Below are entries; repeat exactly, and nothing else, the lines from the one holding "which coincides with strip size (329, 137)" through the one holding "clean the answers", inclusive. Leave the pictures out.

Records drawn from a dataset
◆ ◆ ◆ ◆ ◆ ◆ ◆

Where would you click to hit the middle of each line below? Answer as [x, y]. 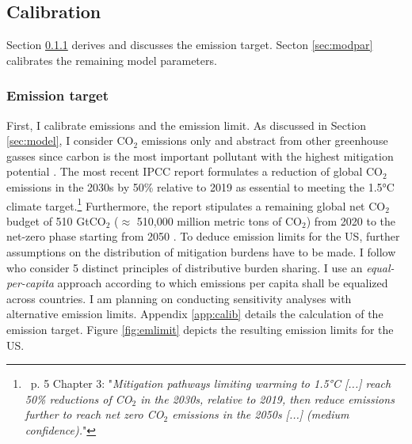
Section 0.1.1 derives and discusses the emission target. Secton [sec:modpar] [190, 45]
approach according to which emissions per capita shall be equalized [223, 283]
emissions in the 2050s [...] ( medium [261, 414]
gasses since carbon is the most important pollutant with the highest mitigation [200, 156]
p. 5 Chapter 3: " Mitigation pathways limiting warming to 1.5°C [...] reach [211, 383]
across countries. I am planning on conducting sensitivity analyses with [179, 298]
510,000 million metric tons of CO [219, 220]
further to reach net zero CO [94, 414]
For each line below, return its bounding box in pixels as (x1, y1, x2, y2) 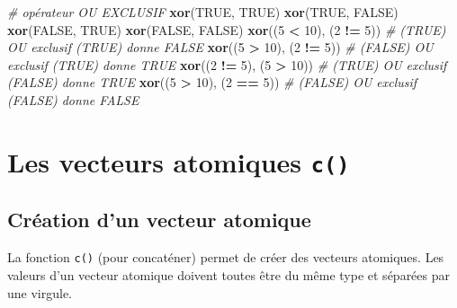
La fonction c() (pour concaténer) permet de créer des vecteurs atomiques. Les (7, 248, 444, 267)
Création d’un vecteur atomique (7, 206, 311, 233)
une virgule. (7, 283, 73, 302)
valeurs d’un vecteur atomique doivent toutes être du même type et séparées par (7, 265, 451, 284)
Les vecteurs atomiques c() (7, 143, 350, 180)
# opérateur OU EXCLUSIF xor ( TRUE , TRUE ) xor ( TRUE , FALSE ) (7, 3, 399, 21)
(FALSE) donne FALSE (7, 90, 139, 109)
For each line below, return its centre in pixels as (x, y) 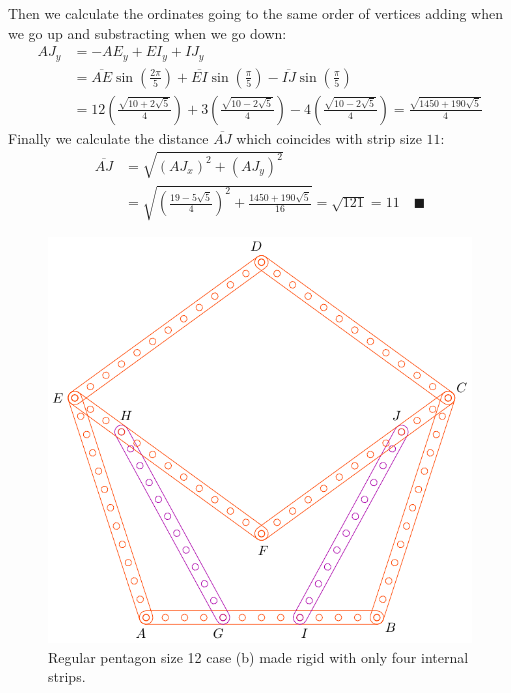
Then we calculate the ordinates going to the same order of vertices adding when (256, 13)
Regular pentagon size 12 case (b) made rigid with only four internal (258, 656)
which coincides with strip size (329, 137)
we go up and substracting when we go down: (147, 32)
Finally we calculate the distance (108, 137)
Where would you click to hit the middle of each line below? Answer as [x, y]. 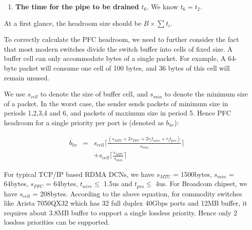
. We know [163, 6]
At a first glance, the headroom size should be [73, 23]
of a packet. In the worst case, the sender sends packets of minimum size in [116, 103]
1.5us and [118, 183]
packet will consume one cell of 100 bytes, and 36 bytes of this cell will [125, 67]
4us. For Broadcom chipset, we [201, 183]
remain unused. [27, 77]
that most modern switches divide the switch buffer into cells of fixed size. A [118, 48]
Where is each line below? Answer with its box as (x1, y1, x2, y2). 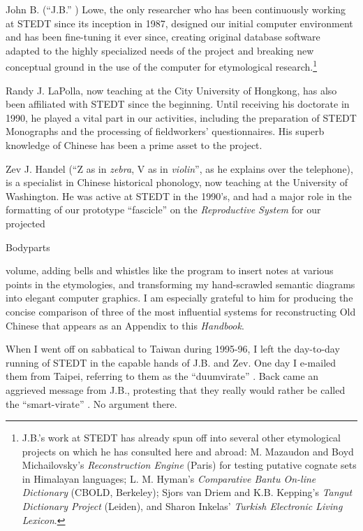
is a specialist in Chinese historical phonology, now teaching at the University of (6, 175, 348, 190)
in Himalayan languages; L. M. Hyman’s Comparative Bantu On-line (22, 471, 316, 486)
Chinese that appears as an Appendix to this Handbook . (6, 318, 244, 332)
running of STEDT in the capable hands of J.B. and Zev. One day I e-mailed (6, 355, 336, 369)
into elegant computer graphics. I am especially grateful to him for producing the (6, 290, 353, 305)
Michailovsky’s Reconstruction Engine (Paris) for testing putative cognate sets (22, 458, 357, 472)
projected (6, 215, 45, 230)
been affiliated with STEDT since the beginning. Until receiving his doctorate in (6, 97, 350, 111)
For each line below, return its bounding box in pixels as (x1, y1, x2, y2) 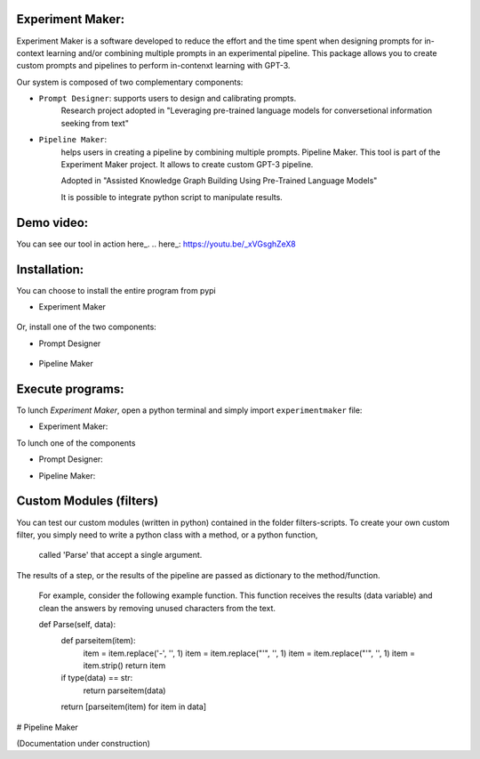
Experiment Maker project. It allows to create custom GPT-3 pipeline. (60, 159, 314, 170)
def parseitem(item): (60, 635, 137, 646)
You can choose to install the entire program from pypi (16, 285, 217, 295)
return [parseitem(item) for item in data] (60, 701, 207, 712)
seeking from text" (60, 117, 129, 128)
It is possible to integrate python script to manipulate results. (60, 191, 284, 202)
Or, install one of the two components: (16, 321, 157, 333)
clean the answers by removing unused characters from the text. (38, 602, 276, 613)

◆ ◆ ◆ ◆ ◆ ◆ ◆

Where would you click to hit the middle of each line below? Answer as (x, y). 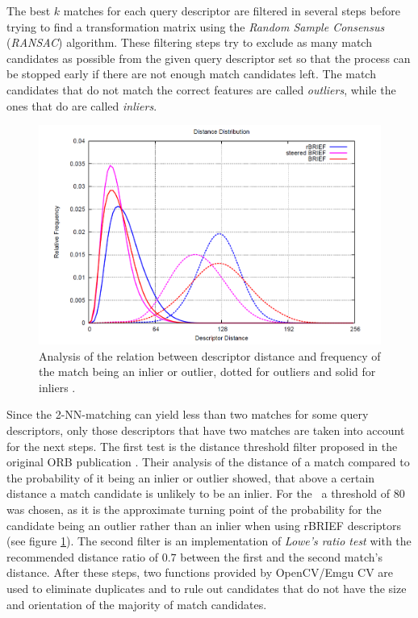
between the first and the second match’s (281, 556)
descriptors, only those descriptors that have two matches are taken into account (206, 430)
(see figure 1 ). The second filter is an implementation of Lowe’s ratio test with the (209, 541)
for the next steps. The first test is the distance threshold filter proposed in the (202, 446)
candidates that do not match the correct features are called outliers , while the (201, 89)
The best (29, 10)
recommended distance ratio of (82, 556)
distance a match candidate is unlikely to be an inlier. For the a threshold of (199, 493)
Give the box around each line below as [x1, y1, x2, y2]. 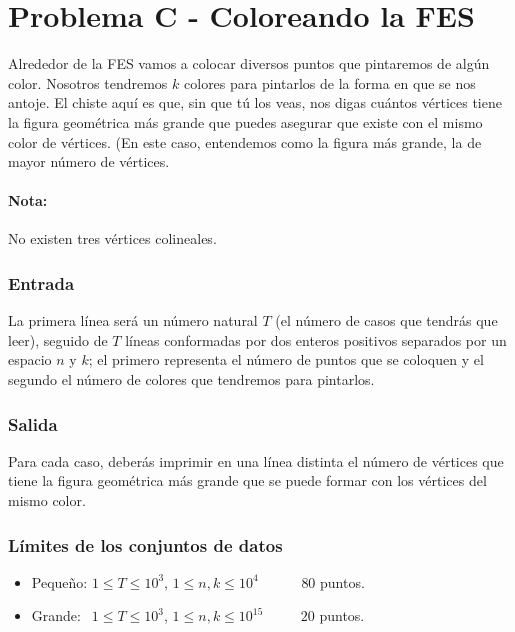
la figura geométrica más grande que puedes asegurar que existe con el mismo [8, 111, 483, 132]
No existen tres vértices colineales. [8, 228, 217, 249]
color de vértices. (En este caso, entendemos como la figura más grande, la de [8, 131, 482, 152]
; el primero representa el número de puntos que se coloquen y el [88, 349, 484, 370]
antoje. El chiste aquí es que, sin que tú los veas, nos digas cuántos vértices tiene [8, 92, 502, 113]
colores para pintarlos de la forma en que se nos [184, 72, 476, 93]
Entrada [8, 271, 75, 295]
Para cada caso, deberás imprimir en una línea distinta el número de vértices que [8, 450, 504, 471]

◆ ◆ ◆ ◆ ◆ ◆ ◆

> **Expected answer**:
which coincides with strip size (329, 137)
we go up and substracting when we go down: (147, 32)
Finally we calculate the distance (108, 137)
Where would you click to hit the middle of each line below? Answer as [x, y]. 
. We know [163, 6]
At a first glance, the headroom size should be [73, 23]
of a packet. In the worst case, the sender sends packets of minimum size in [116, 103]
1.5us and [118, 183]
packet will consume one cell of 100 bytes, and 36 bytes of this cell will [125, 67]
4us. For Broadcom chipset, we [201, 183]
remain unused. [27, 77]
that most modern switches divide the switch buffer into cells of fixed size. A [118, 48]
Where is each line below? Answer with its box as (x1, y1, x2, y2). 
is a specialist in Chinese historical phonology, now teaching at the University of (6, 175, 348, 190)
in Himalayan languages; L. M. Hyman’s Comparative Bantu On-line (22, 471, 316, 486)
Chinese that appears as an Appendix to this Handbook . (6, 318, 244, 332)
running of STEDT in the capable hands of J.B. and Zev. One day I e-mailed (6, 355, 336, 369)
into elegant computer graphics. I am especially grateful to him for producing the (6, 290, 353, 305)
Michailovsky’s Reconstruction Engine (Paris) for testing putative cognate sets (22, 458, 357, 472)
projected (6, 215, 45, 230)
been affiliated with STEDT since the beginning. Until receiving his doctorate in (6, 97, 350, 111)
For each line below, return its bounding box in pixels as (x1, y1, x2, y2) 
Experiment Maker project. It allows to create custom GPT-3 pipeline. (60, 159, 314, 170)
def parseitem(item): (60, 635, 137, 646)
You can choose to install the entire program from pypi (16, 285, 217, 295)
return [parseitem(item) for item in data] (60, 701, 207, 712)
seeking from text" (60, 117, 129, 128)
It is possible to integrate python script to manipulate results. (60, 191, 284, 202)
Or, install one of the two components: (16, 321, 157, 333)
clean the answers by removing unused characters from the text. (38, 602, 276, 613)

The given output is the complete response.